For the case $n(P)=1$, you should have $${{n−1}\choose 0}+{{n−1}\choose 1}+\cdots+{{n−1}\choose {n−1}}=2^{n-1}$$ because you are not allowed to include any elements of $P$ (of which there is $1$) when you choose elements for $Q$. So in general, when $n(P)=k$, the number of possibilities for $Q$ is $${{n-k}\choose 0}+{{n-k}\choose 1}+\cdots+{{n-k}\choose{n-k}}=2^{n-k}$$ because there are $k$ elements (the elements of $P$) that you must exclude when choosing elements for $Q$.

Now when you add all the cases, it's not clear where the numbers are coming from. How do you get the coefficients $n+1$ and $n$ and so on? You should add up over all the cases (which are disjoint) the number of possibilities for $P$ times the number of possibilities for $Q$. When $n(P)=k$, there are $n \choose k$ possibilities for what the set $P$ is. We already computed that there are $2^{n-k}$ possibilities for $Q$ given $P$. So in total there are ${n\choose k}\cdot 2^{n-k}$ possibilities for $P$ and $Q$ when $n(P)=k$. So the answer is $$\sum_{k=0}^n{n\choose k}\cdot 2^{n-k}=3^k.$$ (You can use the binomial theorem to compute this sum.)

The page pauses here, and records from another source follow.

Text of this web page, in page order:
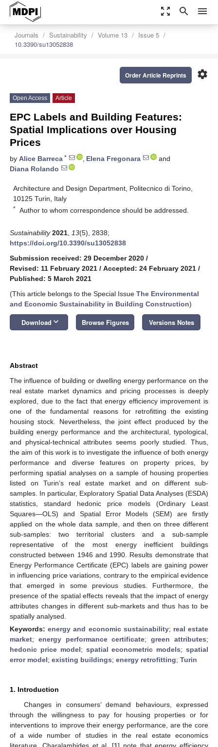
zoom_out_map search menu
Journals Sustainability Volume 13
Issue 5
10.3390/su13052838
settings
Order Article Reprints
Open Access Article
EPC Labels and Building Features:
Spatial Implications over Housing
Prices
by Alice Barreca * , Elena Fregonara
and
Diana Rolando
Architecture and Design Department, Politecnico di Torino,
10125 Turin, Italy
* Author to whom correspondence should be addressed.
Sustainability 2021 13(5), 2838;
https://doi.org/10.3390/su13052838
Submission received: 29 December 2020 /
Revised: 11 February 2021 / Accepted: 24 February 2021 /
Published: 5 March 2021
(This article belongs to the Special Issue The Environmental
and Economic Sustainability in Building Construction)
Download keyboard_arrow_down Browse Figures Versions Notes
Abstract
The influence of building or dwelling energy performance on the
real estate market dynamics and pricing processes is deeply
explored, due to the fact that energy efficiency improvement is
one of the fundamental reasons for retrofitting the existing
housing stock. Nevertheless, the joint effect produced by the
building energy performance and the architectural, typological,
and physical-technical attributes seems poorly studied. Thus,
the aim of this work is to investigate the influence of both energy
performance and diverse features on property prices, by
performing spatial analyses on a sample of housing properties
listed on Turin’s real estate market and on different sub-
samples. In particular, Exploratory Spatial Data Analyses (ESDA)
statistics, standard hedonic price models (Ordinary Least
Squares—OLS) and Spatial Error Models (SEM) are firstly
applied on the whole data sample, and then on three different
sub-samples: two territorial clusters and a sub-sample
representative of the most energy inefficient buildings
constructed between 1946 and 1990. Results demonstrate that
Energy Performance Certificate (EPC) labels are gaining power
in influencing price variations, contrary to the empirical evidence
that emerged in some previous studies. Furthermore, the
presence of the spatial effects reveals that the impact of energy
attributes changes in different sub-markets and thus has to be
spatially analysed.
Keywords:energy and economic sustainability; real estate
market; energy performance certificate;green attributes;
hedonic price model; spatial econometric models;spatial
error model; existing buildings; energy retrofitting; Turin
1. Introduction
Changes in consumers’ demand behaviours, expressed
through the willingness to pay for housing properties or for
interventions to improve their energy performance, are the core
of a wide number of studies in the real estate economics
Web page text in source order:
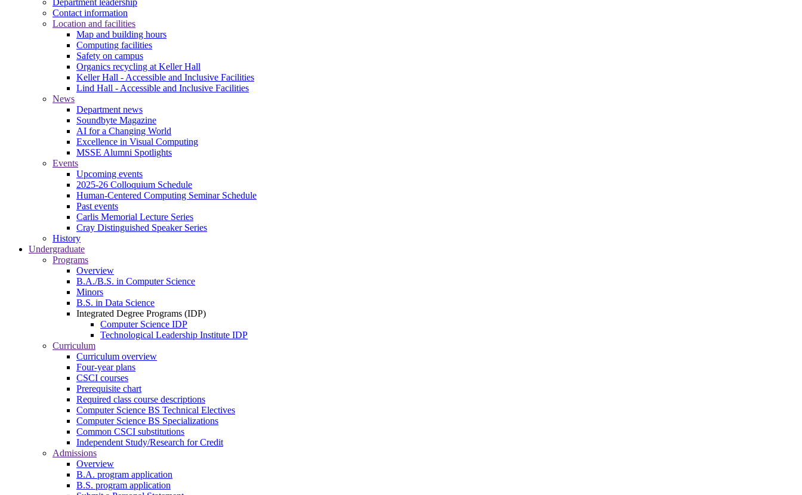
Department leadership
Contact information
Location and facilities
Map and building hours
Computing facilities
Safety on campus
Organics recycling at Keller Hall
Keller Hall - Accessible and Inclusive Facilities
Lind Hall - Accessible and Inclusive Facilities
News
Department news
Soundbyte Magazine
AI for a Changing World
Excellence in Visual Computing
MSSE Alumni Spotlights
Events
Upcoming events
2025-26 Colloquium Schedule
Human-Centered Computing Seminar Schedule
Past events
Carlis Memorial Lecture Series
Cray Distinguished Speaker Series
History
Undergraduate
Programs
Overview
B.A./B.S. in Computer Science
Minors
B.S. in Data Science
Integrated Degree Programs (IDP)
Computer Science IDP
Technological Leadership Institute IDP
Curriculum
Curriculum overview
Four-year plans
CSCI courses
Prerequisite chart
Required class course descriptions
Computer Science BS Technical Electives
Computer Science BS Specializations
Common CSCI substitutions
Independent Study/Research for Credit
Admissions
Overview
B.A. program application
B.S. program application
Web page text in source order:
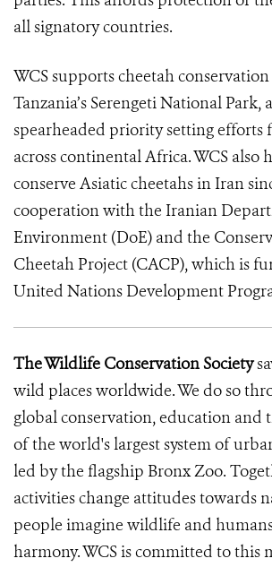
all signatory countries.
WCS supports cheetah
Tanzania’s Serengeti National Park,
spearheaded priority setting efforts
across continental Africa. WCS also
conserve Asiatic cheetahs in Iran
cooperation with the Iranian
Environment (DoE) and the
Cheetah Project (CACP), which is
United Nations Development
The Wildlife Conservation Society
wild places worldwide. We do so
global conservation, education and
of the world's largest system of
led by the flagship Bronx Zoo.
activities change attitudes towards
people imagine wildlife and
harmony. WCS is committed to this
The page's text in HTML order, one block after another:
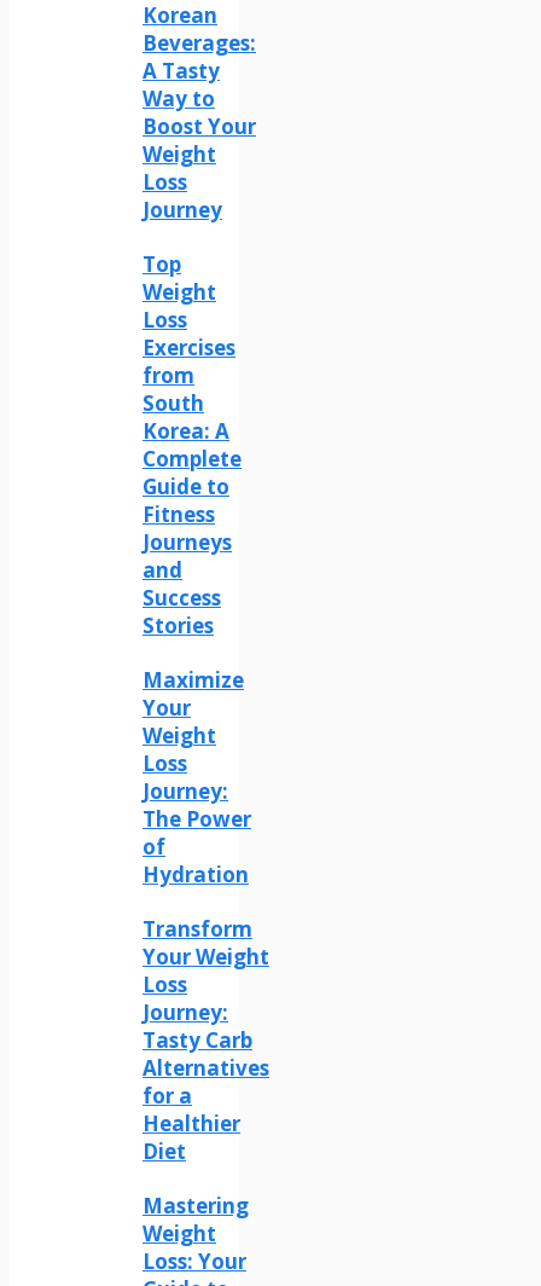
Korean
Beverages:
A Tasty
Way to
Boost Your
Weight
Loss
Journey
Top
Weight
Loss
Exercises
from
South
Korea: A
Complete
Guide to
Fitness
Journeys
and
Success
Stories
Maximize
Your
Weight
Loss
Journey:
The Power
of
Hydration
Transform
Your Weight
Loss
Journey:
Tasty Carb
Alternatives
for a
Healthier
Diet
Mastering
Weight
Loss: Your
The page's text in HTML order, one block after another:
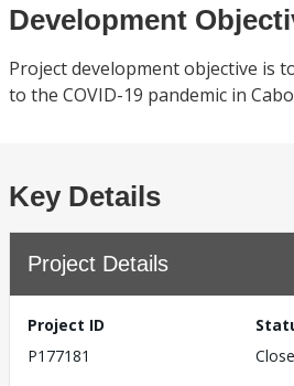
Development
Project development objective is
to the COVID-19 pandemic in
Key Details
Project Details
Project ID
P177181
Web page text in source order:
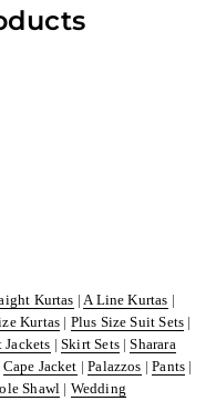
Kurtas |A Line Kurtas |
Kurtas | Plus Size Suit Sets |
Jackets |Skirt Sets|Sharara
Cape Jacket |Palazzos |Pants |
Shawl | Wedding
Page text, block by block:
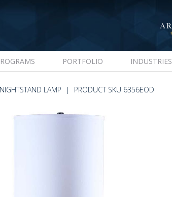
PORTFOLIO INDUSTRIES
NIGHTSTAND LAMP PRODUCT SKU 6356EOD
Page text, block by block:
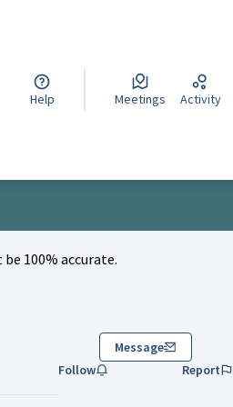
la lingua Wybierz językIzberi jezik
Help Meetings Activity
100% accurate.
Message
Follow
Report

Others have talked about your method; here's a different way of looking at it.

Given a set of size $n$, there are $2^n$ subsets. This is because we can construct a subset by, for each element $x \in A$, making an independent choice: either $x$ is in the subset, or it is not.

So there's an analogous way to see why $3^n$ is correct for this problem -- for each element of $A$, there are three options: either it's in $P$, it's in $Q$, or it's in neither.


An easy way to think about the problem- Each of the elements in the set A has three options- go into set P, go into set Q or go into neither. It can't go into both since the intersection of P and Q is the null set.

Therefore 3^n ways of forming subsets P and Q